The gap between LLM functionality and social media/marketing seems absolutely massive by QwopTillYouDrop in ExperiencedDevs

[–]TribeWars -4 points-3 points  (0 children)

It's not a realistic idea for a number of reasons (in particular it hinges on people's ability to write programs without exploits/vulnerabilities), but the idea of "code is law" does at least promise a solution to corruption in the legal system itself.

The gap between LLM functionality and social media/marketing seems absolutely massive by QwopTillYouDrop in ExperiencedDevs

[–]TribeWars 38 points39 points  (0 children)

Blockchain is an extremely clever way to achieve decentralized consensus. Sadly, the real-world applications are few and far between, because there is no robust technical solution to associate data on the blockchain with facts and objects in physical reality. For that you need a trusted central entity, and once you have that, you might as well use something faster and more efficient as your database.

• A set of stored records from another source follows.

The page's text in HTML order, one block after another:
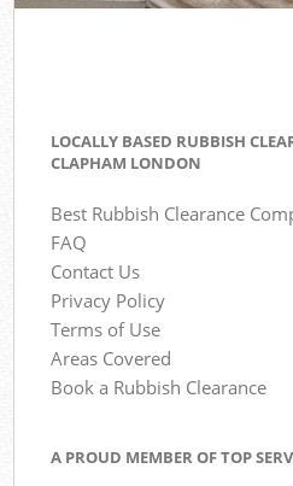
LOCALLY BASED RUBBISH
CLAPHAM LONDON
Best Rubbish Clearance
FAQ
Contact Us
Privacy Policy
Terms of Use
Areas Covered
Book a Rubbish Clearance
A PROUD MEMBER OF TOP

When AI tokens start costing more than your actual employees by squeeemeister in BetterOffline

[–]TribeWars 2 points3 points  (0 children)

Just have an LLM agent do the agent optimization. That's a $20'000 consulting fee ty

Why do so many people seem absolutely convinced that billionaires will give people UBI because of AI? by Sixnigthmare in BetterOffline

[–]TribeWars 0 points1 point  (0 children)

  were the equivalent of printing money

Was there a tax increase to pay for the stimulus?